Assigned task: Copy out, from the data, each line containing the string "then".

Input data:
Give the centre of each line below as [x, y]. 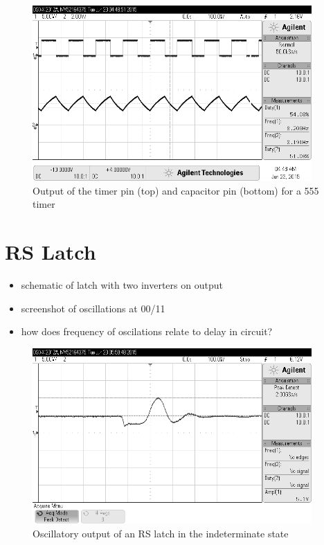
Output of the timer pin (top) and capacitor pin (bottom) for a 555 [176, 190]
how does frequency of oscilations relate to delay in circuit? [147, 331]
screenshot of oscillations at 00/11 [93, 308]
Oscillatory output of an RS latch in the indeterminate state [161, 533]
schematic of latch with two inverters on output [122, 285]
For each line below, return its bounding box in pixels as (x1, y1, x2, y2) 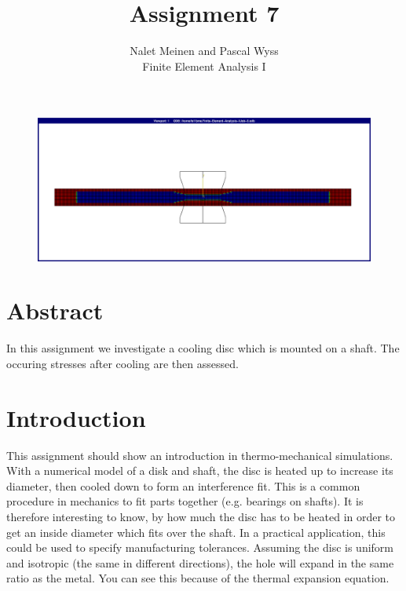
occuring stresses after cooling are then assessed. (6, 355, 239, 371)
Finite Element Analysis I (142, 57, 266, 74)
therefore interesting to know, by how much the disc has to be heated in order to (6, 508, 396, 524)
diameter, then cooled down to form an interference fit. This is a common (6, 477, 360, 494)
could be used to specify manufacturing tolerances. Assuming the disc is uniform (6, 539, 393, 556)
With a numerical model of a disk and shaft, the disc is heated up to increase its (6, 462, 393, 479)
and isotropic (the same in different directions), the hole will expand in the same (6, 554, 394, 571)
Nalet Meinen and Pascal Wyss (130, 42, 279, 59)
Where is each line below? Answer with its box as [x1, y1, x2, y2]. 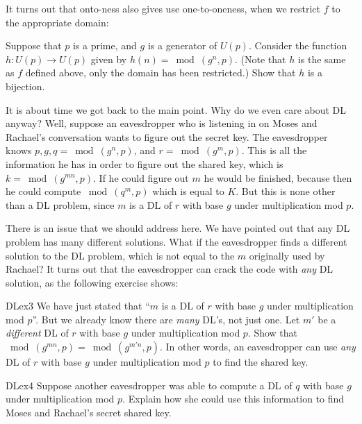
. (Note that [234, 51, 286, 66]
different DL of [6, 325, 69, 340]
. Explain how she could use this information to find [122, 391, 345, 406]
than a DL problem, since [6, 197, 115, 212]
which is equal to [152, 184, 224, 198]
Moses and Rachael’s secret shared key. [6, 405, 172, 419]
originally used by [249, 248, 325, 262]
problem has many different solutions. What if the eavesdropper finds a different [6, 234, 347, 248]
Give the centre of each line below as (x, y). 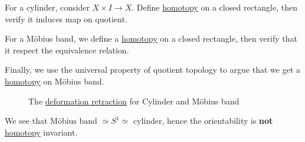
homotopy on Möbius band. (55, 81)
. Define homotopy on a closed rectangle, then (214, 7)
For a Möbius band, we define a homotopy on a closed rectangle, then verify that (151, 38)
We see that (26, 121)
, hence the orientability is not (217, 121)
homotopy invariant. (41, 132)
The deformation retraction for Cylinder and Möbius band (134, 101)
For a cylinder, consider (47, 7)
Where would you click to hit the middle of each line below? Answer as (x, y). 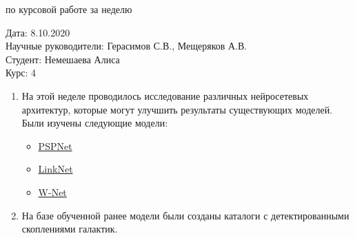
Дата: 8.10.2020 (38, 32)
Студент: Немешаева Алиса (63, 59)
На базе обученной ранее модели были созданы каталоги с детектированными (185, 215)
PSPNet (55, 145)
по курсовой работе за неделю (69, 9)
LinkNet (55, 169)
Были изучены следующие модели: (95, 123)
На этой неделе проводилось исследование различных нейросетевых (165, 95)
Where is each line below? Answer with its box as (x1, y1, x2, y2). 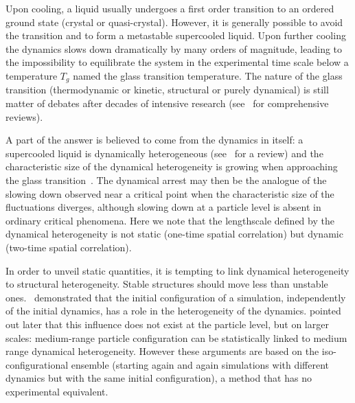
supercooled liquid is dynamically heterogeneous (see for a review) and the (5, 146, 323, 160)
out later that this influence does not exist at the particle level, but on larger (5, 316, 329, 331)
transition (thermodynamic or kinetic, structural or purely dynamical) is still (5, 82, 329, 97)
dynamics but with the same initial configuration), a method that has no (5, 371, 312, 385)
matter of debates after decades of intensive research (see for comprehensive (5, 96, 329, 111)
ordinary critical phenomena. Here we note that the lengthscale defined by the (5, 213, 334, 227)
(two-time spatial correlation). (5, 240, 132, 254)
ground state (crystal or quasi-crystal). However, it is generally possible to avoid (5, 14, 343, 29)

Task result:
occuring stresses after cooling are then assessed. (6, 355, 239, 371)
diameter, then cooled down to form an interference fit. This is a common (6, 477, 360, 494)
. Define homotopy on a closed rectangle, then (214, 7)
For a Möbius band, we define a homotopy on a closed rectangle, then verify that (151, 38)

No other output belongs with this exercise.